How a statsd pipeline saved $1M

TL; DR

Don't send UDP packets for every function call. Do batch tiny packets into bigger ones.

I had always kinda idly wondered "How much does shitty code cost?" Like, in dollars. Evidently I wasn't the only one, as I found a dashboard that broke down AWS spend by autoscaling group. As a member of the Streaming Platform team, I was surprised to see a streaming-related name bubbled up to the top of the list.

Curiosity thoroughly piqued, I pull at this thread and uncover an ingestion system with 1000+ shards and a matching number of boxes.

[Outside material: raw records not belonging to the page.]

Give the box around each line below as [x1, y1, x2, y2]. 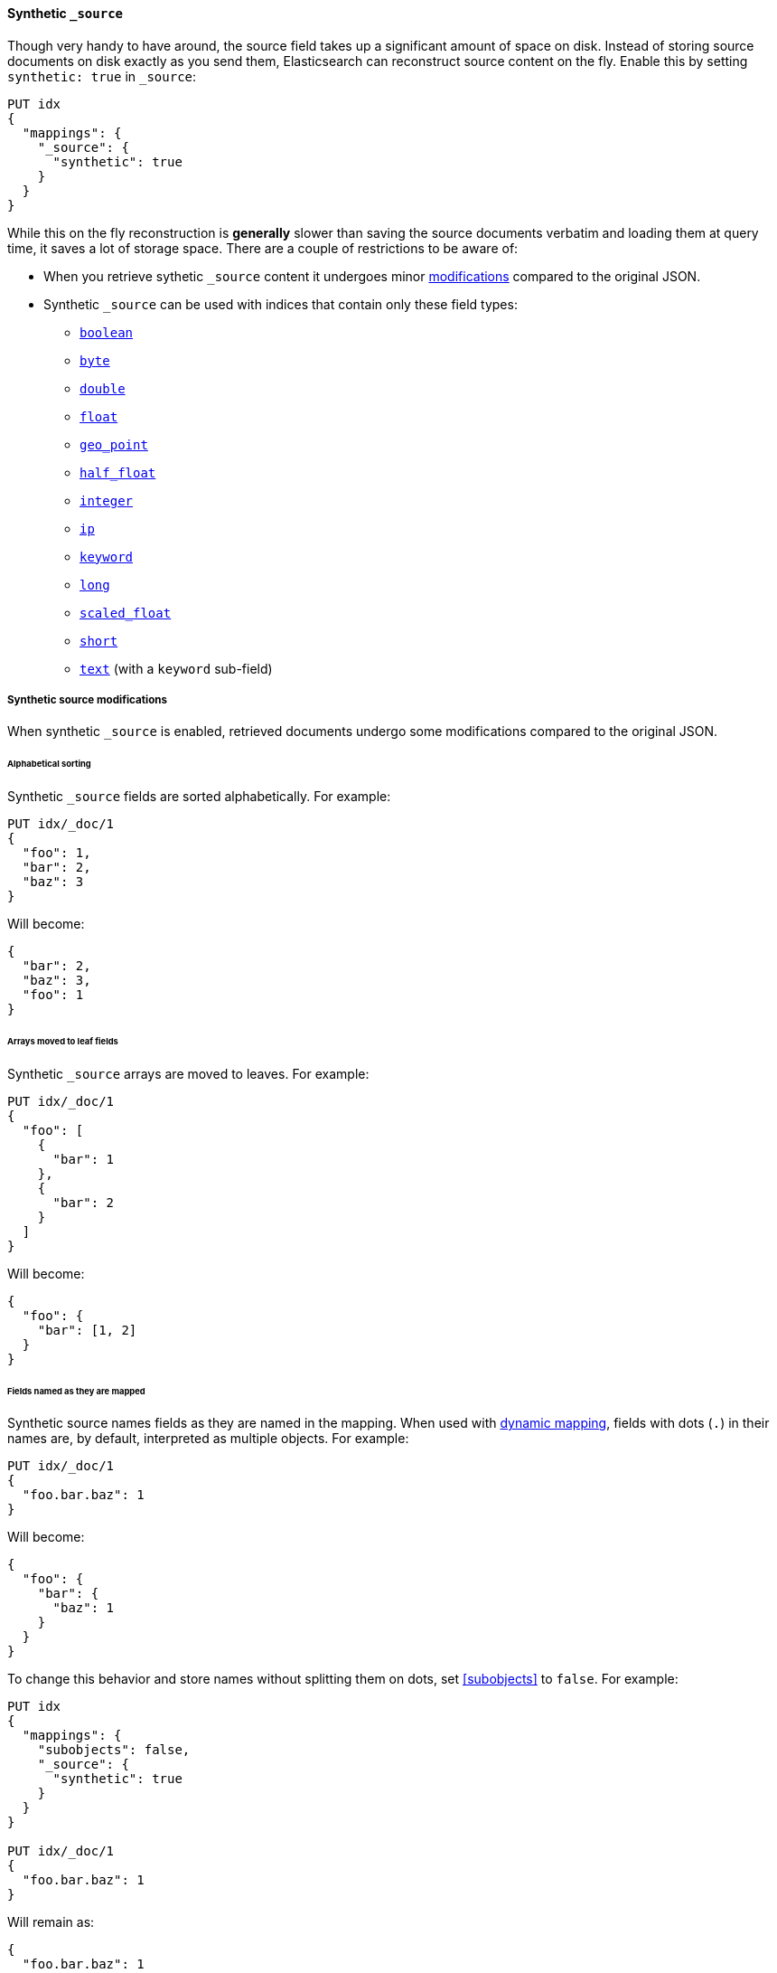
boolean [80, 325, 134, 340]
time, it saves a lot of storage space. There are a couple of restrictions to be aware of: [7, 240, 519, 256]
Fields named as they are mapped [7, 1385, 145, 1396]
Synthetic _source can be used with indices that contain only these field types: [43, 296, 518, 312]
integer [80, 493, 134, 508]
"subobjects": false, [37, 1742, 191, 1758]
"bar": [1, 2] [37, 1322, 137, 1337]
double [80, 381, 126, 396]

Powering this leviathon is the KCL MultiLangDaemon, a Java process that handles the communication with Kinesis and spins up a process for each shard. That process, in our case, is a Python program.

One shard per box seems wasteful. It's single-threaded Python... I would expect to match the number of cores, at the least. I'm not a fan of speculating so I jump onto a randomly-chosen box and start poking around with perf and py-spy. I open the flame graph, find the chunkiest slice, and take a gander. UDP send.

Kinesis is happening over stdin/stdout, so I gotta look elsewhere. UDP to localhost:8125 is statsd. I'm not surprised, we use statsd everywhere. TCPdump reveals that we're sending a shitload of teeny tiny packets. I let my big, dumb, human eyes latch onto a metric name and follow it through the codebase.

It feels like Every. Damn. Function. is decorated with a statsd timer, meaning that once your decorated function returns, the timer helpfully calls send() for you. Calling one of these functions (or, shudder, a chain of them) means that you're going to be sending a UDP packet for every function call. We were sending something like 30 or 40 bytes at a time, when UDP can take 512. It adds up!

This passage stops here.